Philip Montgomery

Current position
- Title: Associate head coach and wide receivers coach
- Team: Mississippi State
- Conference: SEC

Biographical details
- Born: December 21, 1971 (age 54) Dallas, Texas, U.S.

Playing career
- 1990–1993: Tarleton State
- Positions: Quarterback, free safety

Coaching career (HC unless noted)
- 1994: Tarleton State (SA)
- 1995: Celeste HS (TX) (OC/QB/RB)
- 1996: Stephenville JR HS (TX) (QB/RB)
- 1997–2001: Stephenville HS (TX) (QB/RB)
- 2002: Denton HS (TX) (OC)
- 2003–2006: Houston (QB/RB)
- 2007: Houston (co-OC/QB/RB)
- 2008–2011: Baylor (co-OC/QB/RB)
- 2012–2014: Baylor (OC/QB)
- 2015–2022: Tulsa
- 2023: Auburn (OC/QB)
- 2024: Birmingham Stallions (co-OC)
- 2025: Virginia Tech (OC)
- 2025: Virginia Tech (interim HC)
- 2026–present: Mississippi State (AHC/WR)

Head coaching record
- Overall: 46–59
- Bowls: 2–2

= Philip Montgomery =

American football player and coach (born 1971)

Philip Montgomery (born December 21, 1971) is an American college football coach and former player who currently serves as the associate head coach for offense and wide receivers coach for Mississippi State.
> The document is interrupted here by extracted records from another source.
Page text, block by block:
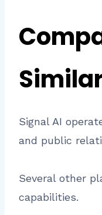
Signal AI
and public
Several other
capabilities.
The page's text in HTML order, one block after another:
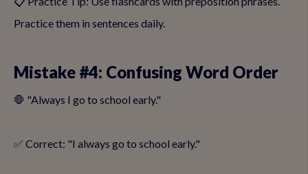
Practice them in sentences daily.
Mistake #4: Confusing Word Order
🛑 "Always I go to school early."
✅ Correct: "I always go to school early."

He served as the head football coach at the University of Tulsa from 2015 to 2022.

==Career==
Montgomery was the offensive coordinator of the Baylor Bears from 2008 to 2014 In 2013, Montgomery was a finalist for the Broyles Award, given annually to the nation's top college football assistant coach. He played collegiately at Tarleton State University with the likes of Kevin Vickers, Ryland Bailey and Chad Martinka.
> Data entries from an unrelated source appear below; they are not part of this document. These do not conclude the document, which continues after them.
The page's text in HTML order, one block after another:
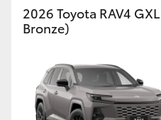
2026 Toyota RAV4
Bronze)
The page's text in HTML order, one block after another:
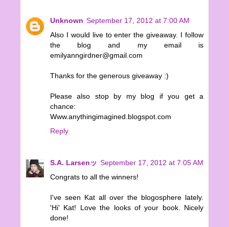
Unknown September 17, 2012 at 7:00 AM
Also I would live to enter the giveaway. I follow
the blog and my email is
emilyanngirdner@gmail.com
Thanks for the generous giveaway :)
Please also stop by my blog if you get a
chance:
Www.anythingimagined.blogspot.com
Reply
S.A. Larsenッ September 17, 2012 at 7:05 AM
Congrats to all the winners!
I've seen Kat all over the blogosphere lately.
'Hi' Kat! Love the looks of your book. Nicely
done!

On December 11, 2014, Montgomery was hired as the 33rd head coach at the Tulsa Golden Hurricane. In 2020, after a three-year bowl skid, Tulsa made it to their first ever AAC Championship game against Cincinnati. Tulsa fired Montgomery on November 27, 2022, following eight seasons. Montgomery's record was 43–53.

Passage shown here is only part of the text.